Laurence Anyways est un film aussi déterminé que son protagoniste principal, un film qui n’a pas peur de se couvrir de filtres de couleur et de plages musicales enivrantes pour avancer du long de ses deux heures quarante minutes et afficher sa différence, son droit fondamental à la différence.
Xavier Dolan ne se refuse rien, mais ce faisant, il sacrifie son sujet sur l’autel de la fièvre et de la fougue artistique ; et si nous percevons bien l’entrelacs des tons dans le temps, ce mélange d’amour-passion et de haine qui animent les personnages, notamment Fred, la recherche d’une forme finit par triompher du traitement accordé au fond. C’est surtout le montage du film qui est en cause : certaines séquences se répètent inutilement ou ne semblent obéir qu’aux exigences du clip musical avec ralentis à outrance, gros plans et mouvements de caméra sophistiqués.

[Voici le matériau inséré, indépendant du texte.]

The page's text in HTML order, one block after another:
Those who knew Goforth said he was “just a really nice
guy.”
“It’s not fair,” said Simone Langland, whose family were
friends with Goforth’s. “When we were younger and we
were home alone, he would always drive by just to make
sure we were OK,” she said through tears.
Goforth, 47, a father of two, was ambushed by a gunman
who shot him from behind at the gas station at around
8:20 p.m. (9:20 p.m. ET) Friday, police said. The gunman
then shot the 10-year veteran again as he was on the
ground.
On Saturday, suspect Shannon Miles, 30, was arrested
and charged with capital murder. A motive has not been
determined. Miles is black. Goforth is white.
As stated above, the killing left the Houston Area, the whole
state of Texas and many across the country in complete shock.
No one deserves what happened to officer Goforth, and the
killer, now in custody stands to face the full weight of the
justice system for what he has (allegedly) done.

Pourtant, l’embarras occasionné par la virtuosité formelle ne doit pas laisser de côté les moments de grâce durant lesquels le long métrage atteint des sommets de justesse : il s’agit par exemple des dialogues entre Laurence et Fred, avec l’explosion de cette dernière en plein restaurant – une des scènes les plus belles et les plus fortes jamais réalisées par le cinéaste –, des envolées poétiques dans la neige ou sous les feuilles, de cette main tendue vers celui que l’on a frappé en raison de sa différence.
Laurence Anyways souffre de lourdeurs, se revendique d’une esthétique de la copia, caricature volontiers l’enseignement de la philosophie au cours de sa première partie, mais travaille au corps un sujet délicat et difficile avec brio. Et quel corps ! Melvil Poupaud tient là l’un de ses meilleurs rôles. Face à lui, Suzanne Clément irradie toutes les scènes dans lesquelles elle joue. Leur duo est magnifique. Un film important.